10/May/2023 in Tokyo

私は幅広くアーティストの作品を楽しむタイプではなく、ごく限られたアーティストの作品を何度も反芻する。

それは私の興味関心がそもそも広くないからだが、ここにあるひとつの愉しみは、アーティストの変遷が見れることだ。

「変わるもの」と「変わらないもの」である。


私が「変わらないもの」の魅力に気がついたのは、『poetry』というファーストソロアルバムだった。

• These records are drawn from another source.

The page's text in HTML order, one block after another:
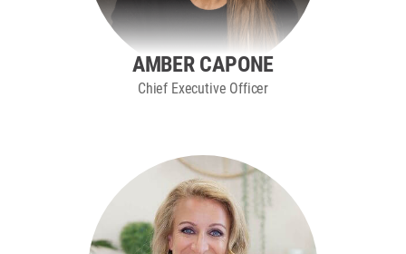
AMBER CAPONE
Chief Executive Officer
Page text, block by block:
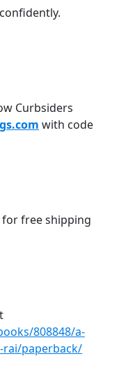
Curbsiders
with code
for free shipping
808848/a-
rai/paperback/
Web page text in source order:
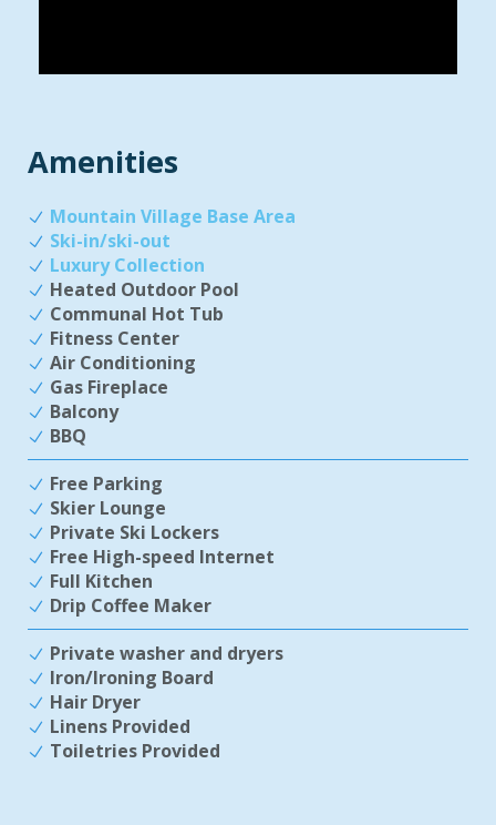
Amenities
Mountain Village Base Area
Ski-in/ski-out
Luxury Collection
Heated Outdoor Pool
Communal Hot Tub
Fitness Center
Air Conditioning
Gas Fireplace
Balcony
BBQ
Free Parking
Skier Lounge
Private Ski Lockers
Free High-speed Internet
Full Kitchen
Drip Coffee Maker
Private washer and dryers
Iron/Ironing Board
Hair Dryer
Linens Provided
Toiletries Provided
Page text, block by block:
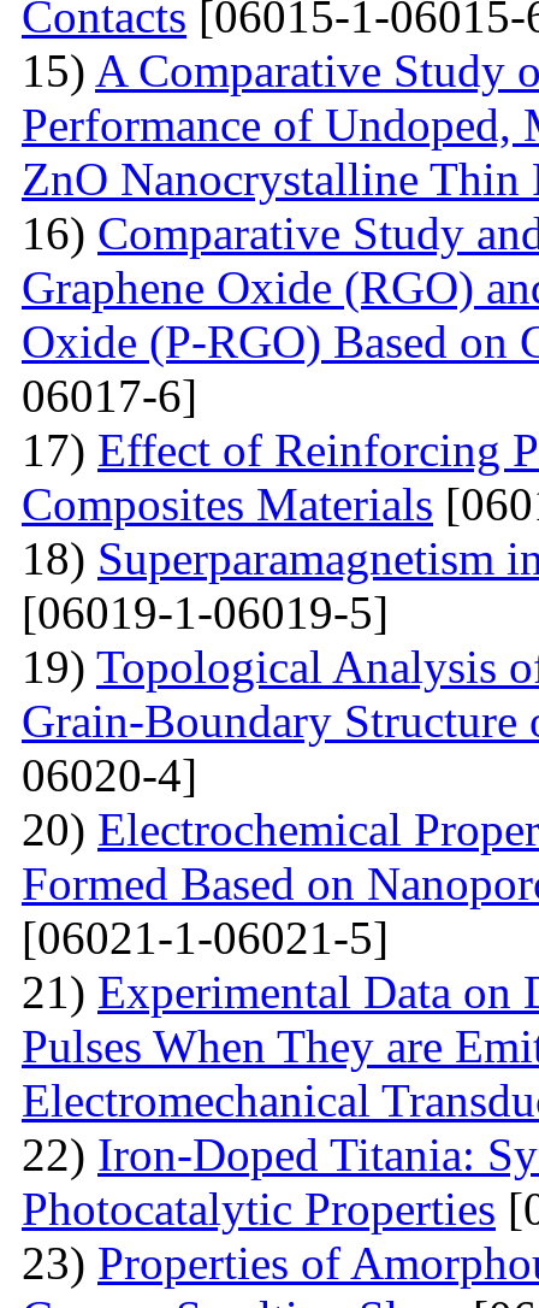
Contacts [06015-1-06015-
15) A Comparative Study
Performance of Undoped,
ZnO Nanocrystalline Thin
16) Comparative Study
Graphene Oxide (RGO)
Oxide (P-RGO) Based on
06017-6]
17) Effect of Reinforcing
Composites Materials
18) Superparamagnetism
[06019-1-06019-5]
19) Topological Analysis
Grain-Boundary
06020-4]
20) Electrochemical
Formed Based on
[06021-1-06021-5]
21) Experimental Data on
Pulses When They are
Electromechanical
22) Iron-Doped Titania:
Photocatalytic Properties
23) Properties of
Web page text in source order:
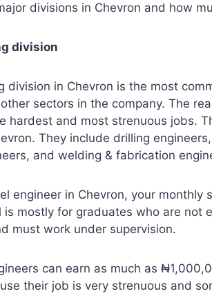
divisions in Chevron and how
division
division in Chevron is the most
sectors in the company. The
hardest and most strenuous jobs.
They include drilling
and welding & fabrication
engineer in Chevron, your
is mostly for graduates who are not
must work under supervision.
can earn as much as
their job is very strenuous and

聞いていると、同じ歌手の10年以上前のアルバム『亡骸を・・・』が思い浮かんだ。

意外だった。

一方はメランコリックな静かな曲で占められた、上質なソロアルバム。

他方はインディーズ時代の、激しさと荒さのこもったバンドのアルバムである。

今も具体的にどこが似ているのかをはっきり示すことができない。

強いていうなら、底に流れているあるエレメント・・・暗さ、悲しさ、妖しさ、美しさ・・・そう、同じ美学が流れていた。

変わらないものと変わるもの。

あるいは、変わらないものと上手くなるもの。

これが「アーティストの変遷」といったものに興味を持つ最初のきっかけだった。


『亡骸を・・・』はいつ聞いても、彼のエッセンスが詰まっているとしか思えない。

全般的にいうと、メロディに対する声の当て方。

具体的にいうと、『Misery』の間奏部分、「思い出の異空間 新しい血が流れる 止まった血のつながり もう誰も汚せはしない」。

『讃美歌』の最後、「わたしだけが選ばれること、叶わぬ様に・・・」。

『If』の間奏、「I believe but can't see」の繰り返しと高まる声。


他には例えば三島由紀夫。

死去する40代で書かれた文章と20代に書かれた文章は、素人目には似ているように見えるだろう。

しかし何度も何度も読んでいると、40代の文章は余計な脂肪が落ち、すっきり引き締まっている。

これを読んだ後に20代のものを見ると、冗長な箇所や文章が過度に難渋なところが目につく。


バンドのファーストアルバムには特別なものがある。

世に出て名の知られたあとのアルバムにはない勢い、荒さ、そして若さが見えることが多い。

それは一回限りの生の輝き、一回限りの光を捉えてパッケージしたもので、もう二度と繰り返せないものである。